____ Information supplied
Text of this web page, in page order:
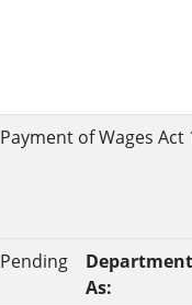
Payment of Wages Act
Pending
Department
As:
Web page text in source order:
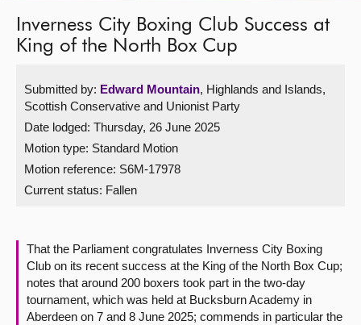
MSPs
Get involved
Visit
Contact us
Inverness City Boxing Club Success at
King of the North Box Cup
Submitted by: Edward Mountain, Highlands and Islands,
Scottish Conservative and Unionist Party
Date lodged: Thursday, 26 June 2025
Motion type: Standard Motion
Motion reference: S6M-17978
Current status: Fallen
That the Parliament congratulates Inverness City Boxing
Club on its recent success at the King of the North Box Cup;
notes that around 200 boxers took part in the two-day
tournament, which was held at Bucksburn Academy in
Aberdeen on 7 and 8 June 2025; commends in particular the
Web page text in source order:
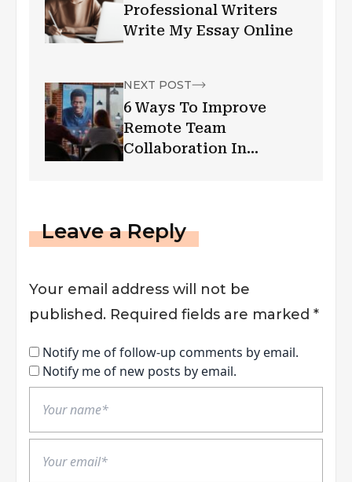
Professional Writers
Write My Essay Online
NEXT POST
6 Ways To Improve
Remote Team
Collaboration In
Leave a Reply
Your email address will not be
published. Required fields are marked *
Notify me of follow-up comments by email.
Notify me of new posts by email.
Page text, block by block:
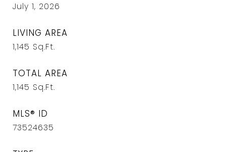
July 1, 2026
LIVING AREA
1,145 Sq.Ft.
TOTAL AREA
1,145 Sq.Ft.
MLS® ID
73524635
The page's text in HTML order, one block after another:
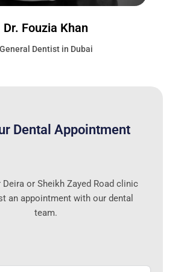
Dr. Fouzia Khan
General Dentist in Dubai
Dental Appointment
Deira or Sheikh Zayed Road clinic
an appointment with our dental
team.
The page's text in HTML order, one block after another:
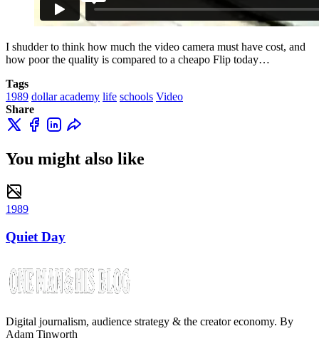
I shudder to think how much the video camera must have cost, and
how poor the quality is compared to a cheapo Flip today…
Tags
1989 dollar academy life schools Video
Share
You might also like
1989
Quiet Day
Digital journalism, audience strategy & the creator economy. By
Adam Tinworth
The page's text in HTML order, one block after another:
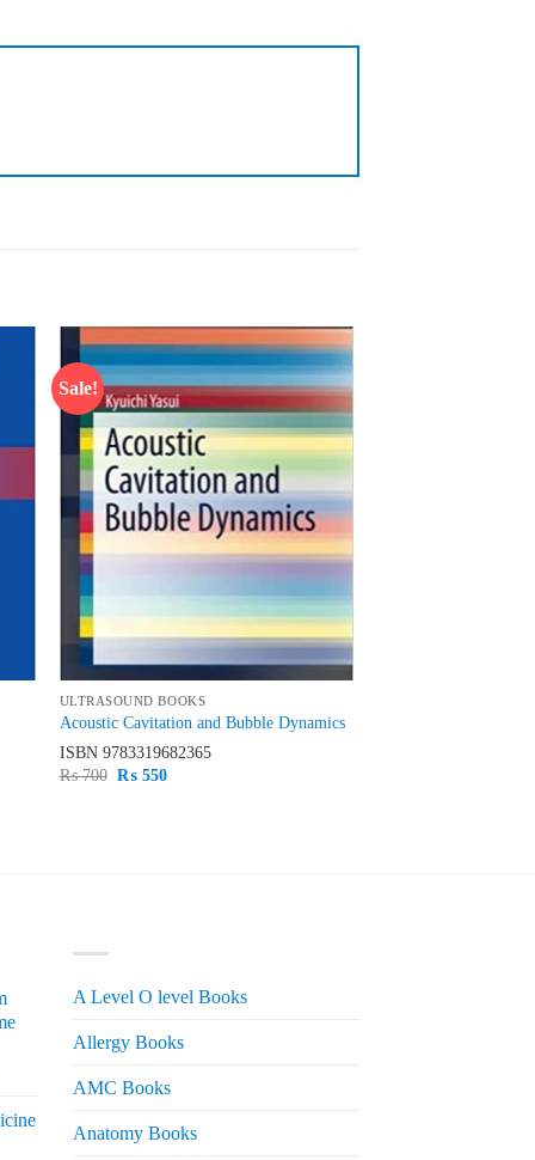
Sale!
Add to
wishlist
ULTRASOUND BOOKS
Acoustic Cavitation and Bubble Dynamics
ISBN 9783319682365
₨700 Original
₨550Current
A Level O level Books
Allergy Books
AMC Books
Anatomy Books
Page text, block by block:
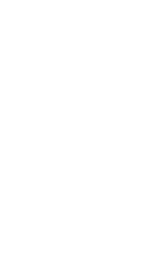
Medsos
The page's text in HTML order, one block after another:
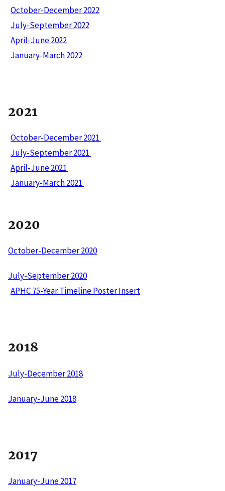
October-December 2022
July-September 2022
April-June 2022
January-March 2022
2021
October-December 2021
July-September 2021
April-June 2021
January-March 2021
2020
October-December 2020
July-September 2020
APHC 75-Year Timeline Poster Insert
2018
July-December 2018
January-June 2018
2017
January-June 2017
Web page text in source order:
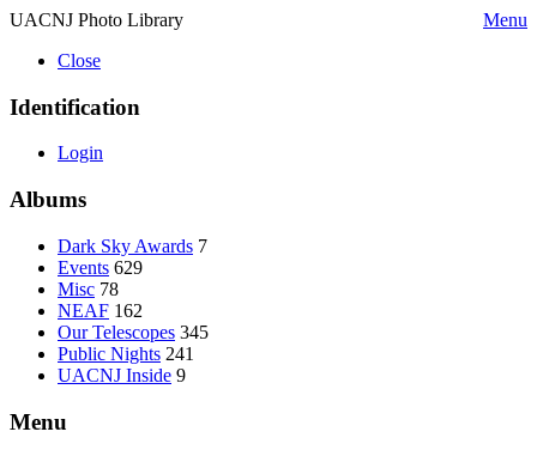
________
§ Task statement
Repeat the records exactly, without the pictures.

§ Solution
Text of this web page, in page order:
Payment of Wages Act
Pending
Department
As:
Web page text in source order:
MSPs
Get involved
Visit
Contact us
Inverness City Boxing Club Success at
King of the North Box Cup
Submitted by: Edward Mountain, Highlands and Islands,
Scottish Conservative and Unionist Party
Date lodged: Thursday, 26 June 2025
Motion type: Standard Motion
Motion reference: S6M-17978
Current status: Fallen
That the Parliament congratulates Inverness City Boxing
Club on its recent success at the King of the North Box Cup;
notes that around 200 boxers took part in the two-day
tournament, which was held at Bucksburn Academy in
Aberdeen on 7 and 8 June 2025; commends in particular the
Web page text in source order:
Professional Writers
Write My Essay Online
NEXT POST
6 Ways To Improve
Remote Team
Collaboration In
Leave a Reply
Your email address will not be
published. Required fields are marked *
Notify me of follow-up comments by email.
Notify me of new posts by email.
Page text, block by block:
July 1, 2026
LIVING AREA
1,145 Sq.Ft.
TOTAL AREA
1,145 Sq.Ft.
MLS® ID
73524635
The page's text in HTML order, one block after another:
Dr. Fouzia Khan
General Dentist in Dubai
Dental Appointment
Deira or Sheikh Zayed Road clinic
an appointment with our dental
team.
The page's text in HTML order, one block after another:
I shudder to think how much the video camera must have cost, and
how poor the quality is compared to a cheapo Flip today…
Tags
1989 dollar academy life schools Video
Share
You might also like
1989
Quiet Day
Digital journalism, audience strategy & the creator economy. By
Adam Tinworth
The page's text in HTML order, one block after another:
Sale!
Add to
wishlist
ULTRASOUND BOOKS
Acoustic Cavitation and Bubble Dynamics
ISBN 9783319682365
₨700 Original
₨550Current
A Level O level Books
Allergy Books
AMC Books
Anatomy Books
Page text, block by block:
Medsos
The page's text in HTML order, one block after another:
October-December 2022
July-September 2022
April-June 2022
January-March 2022
2021
October-December 2021
July-September 2021
April-June 2021
January-March 2021
2020
October-December 2020
July-September 2020
APHC 75-Year Timeline Poster Insert
2018
July-December 2018
January-June 2018
2017
January-June 2017
Web page text in source order:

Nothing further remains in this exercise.